Items from a dataset:
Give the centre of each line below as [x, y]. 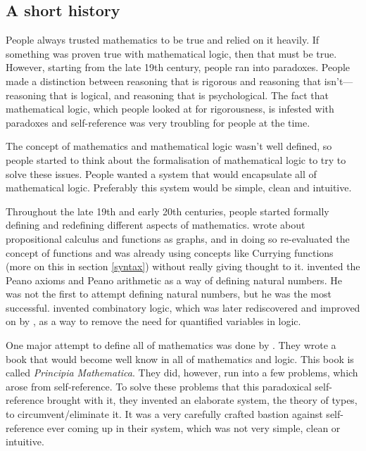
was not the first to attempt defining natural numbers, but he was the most [169, 294]
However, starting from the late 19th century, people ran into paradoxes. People [178, 67]
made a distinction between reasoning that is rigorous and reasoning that [164, 81]
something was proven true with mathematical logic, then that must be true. [171, 53]
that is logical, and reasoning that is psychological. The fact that [189, 95]
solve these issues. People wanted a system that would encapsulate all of [161, 173]
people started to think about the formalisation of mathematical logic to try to [176, 159]
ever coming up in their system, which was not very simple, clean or [194, 427]
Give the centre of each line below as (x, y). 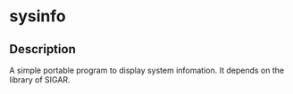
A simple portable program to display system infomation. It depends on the (146, 70)
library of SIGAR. (40, 80)
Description (42, 49)
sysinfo (38, 16)
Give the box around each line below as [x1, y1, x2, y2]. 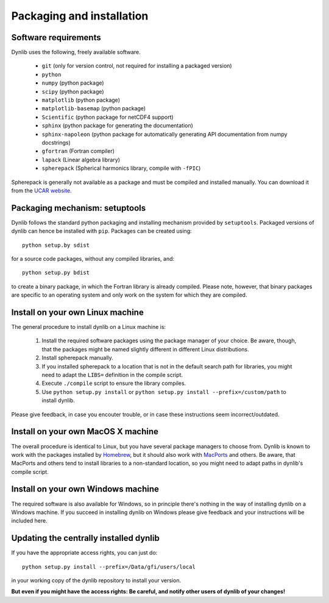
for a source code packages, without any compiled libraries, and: [11, 255, 175, 262]
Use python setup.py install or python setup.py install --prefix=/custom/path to [41, 388, 286, 395]
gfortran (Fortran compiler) [41, 147, 115, 155]
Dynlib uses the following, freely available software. [11, 49, 141, 56]
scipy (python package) [41, 88, 104, 95]
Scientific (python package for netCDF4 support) [41, 113, 174, 121]
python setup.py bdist [22, 269, 90, 277]
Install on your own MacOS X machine [11, 426, 158, 437]
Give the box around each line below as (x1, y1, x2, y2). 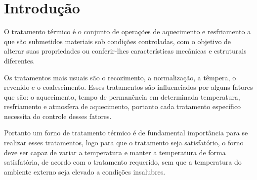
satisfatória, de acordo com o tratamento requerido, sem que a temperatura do (4, 157, 242, 167)
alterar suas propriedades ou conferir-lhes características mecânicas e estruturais (4, 46, 247, 56)
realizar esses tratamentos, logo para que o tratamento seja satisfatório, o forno (4, 137, 244, 148)
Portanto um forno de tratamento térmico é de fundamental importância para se (4, 127, 248, 138)
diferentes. (4, 55, 35, 65)
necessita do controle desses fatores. (4, 111, 112, 121)
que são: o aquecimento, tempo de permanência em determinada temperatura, (4, 91, 240, 102)
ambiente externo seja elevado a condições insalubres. (4, 166, 166, 177)
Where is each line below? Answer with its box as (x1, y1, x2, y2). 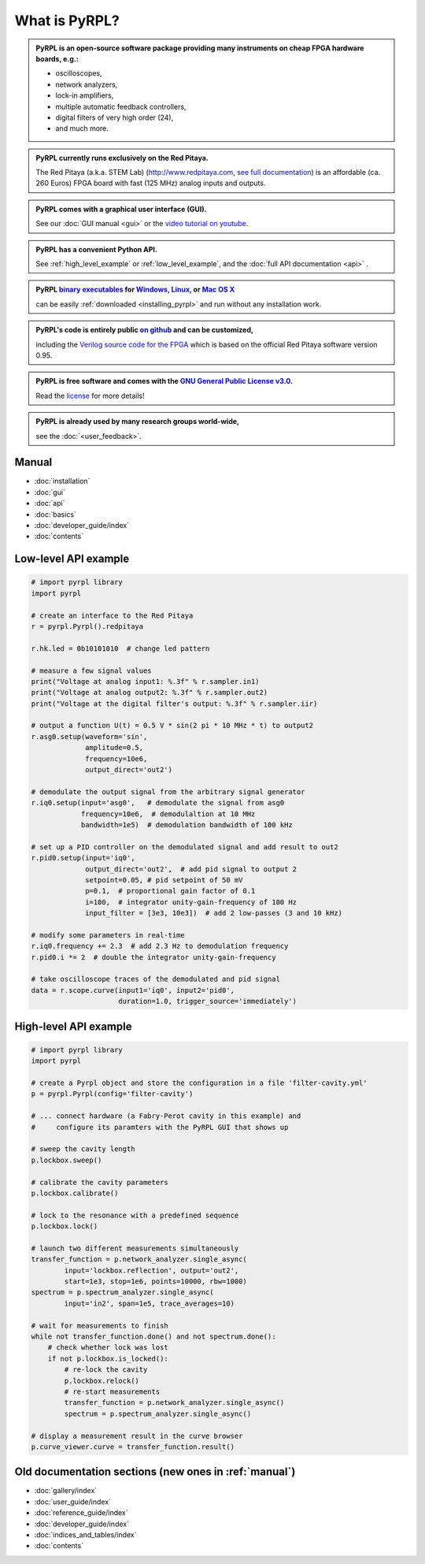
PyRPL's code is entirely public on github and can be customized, (35, 325, 253, 335)
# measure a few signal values (31, 666, 153, 675)
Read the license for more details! (35, 391, 145, 400)
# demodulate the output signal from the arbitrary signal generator (31, 787, 305, 796)
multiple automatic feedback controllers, (55, 102, 187, 111)
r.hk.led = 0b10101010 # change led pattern (31, 644, 210, 653)
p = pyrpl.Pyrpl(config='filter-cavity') (31, 1090, 194, 1098)
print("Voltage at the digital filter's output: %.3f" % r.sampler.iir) (31, 699, 318, 708)
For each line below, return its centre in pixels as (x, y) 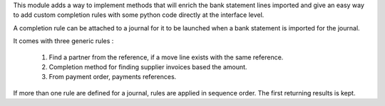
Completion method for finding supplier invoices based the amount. (148, 66)
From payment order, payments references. (113, 77)
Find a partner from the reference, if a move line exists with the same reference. (166, 57)
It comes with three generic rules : (63, 41)
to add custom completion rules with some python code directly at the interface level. (139, 15)

> **THE PROBLEM**
Copy each line above exactly, with no images.

> **SOLUTION**
Give the centre of each line below as [x, y]. 
was not the first to attempt defining natural numbers, but he was the most [169, 294]
However, starting from the late 19th century, people ran into paradoxes. People [178, 67]
made a distinction between reasoning that is rigorous and reasoning that [164, 81]
something was proven true with mathematical logic, then that must be true. [171, 53]
that is logical, and reasoning that is psychological. The fact that [189, 95]
solve these issues. People wanted a system that would encapsulate all of [161, 173]
people started to think about the formalisation of mathematical logic to try to [176, 159]
ever coming up in their system, which was not very simple, clean or [194, 427]
Give the centre of each line below as (x, y). 
A simple portable program to display system infomation. It depends on the (146, 70)
library of SIGAR. (40, 80)
Description (42, 49)
sysinfo (38, 16)
Give the box around each line below as [x1, y1, x2, y2]. 
for a source code packages, without any compiled libraries, and: [11, 255, 175, 262]
Use python setup.py install or python setup.py install --prefix=/custom/path to [41, 388, 286, 395]
gfortran (Fortran compiler) [41, 147, 115, 155]
Dynlib uses the following, freely available software. [11, 49, 141, 56]
scipy (python package) [41, 88, 104, 95]
Scientific (python package for netCDF4 support) [41, 113, 174, 121]
python setup.py bdist [22, 269, 90, 277]
Install on your own MacOS X machine [11, 426, 158, 437]
Give the box around each line below as (x1, y1, x2, y2). 
satisfatória, de acordo com o tratamento requerido, sem que a temperatura do (4, 157, 242, 167)
alterar suas propriedades ou conferir-lhes características mecânicas e estruturais (4, 46, 247, 56)
realizar esses tratamentos, logo para que o tratamento seja satisfatório, o forno (4, 137, 244, 148)
Portanto um forno de tratamento térmico é de fundamental importância para se (4, 127, 248, 138)
diferentes. (4, 55, 35, 65)
necessita do controle desses fatores. (4, 111, 112, 121)
que são: o aquecimento, tempo de permanência em determinada temperatura, (4, 91, 240, 102)
ambiente externo seja elevado a condições insalubres. (4, 166, 166, 177)
Where is each line below? Answer with its box as (x1, y1, x2, y2). 
PyRPL's code is entirely public on github and can be customized, (35, 325, 253, 335)
# measure a few signal values (31, 666, 153, 675)
Read the license for more details! (35, 391, 145, 400)
# demodulate the output signal from the arbitrary signal generator (31, 787, 305, 796)
multiple automatic feedback controllers, (55, 102, 187, 111)
r.hk.led = 0b10101010 # change led pattern (31, 644, 210, 653)
p = pyrpl.Pyrpl(config='filter-cavity') (31, 1090, 194, 1098)
print("Voltage at the digital filter's output: %.3f" % r.sampler.iir) (31, 699, 318, 708)
For each line below, return its centre in pixels as (x, y) 
Completion method for finding supplier invoices based the amount. (148, 66)
From payment order, payments references. (113, 77)
Find a partner from the reference, if a move line exists with the same reference. (166, 57)
It comes with three generic rules : (63, 41)
to add custom completion rules with some python code directly at the interface level. (139, 15)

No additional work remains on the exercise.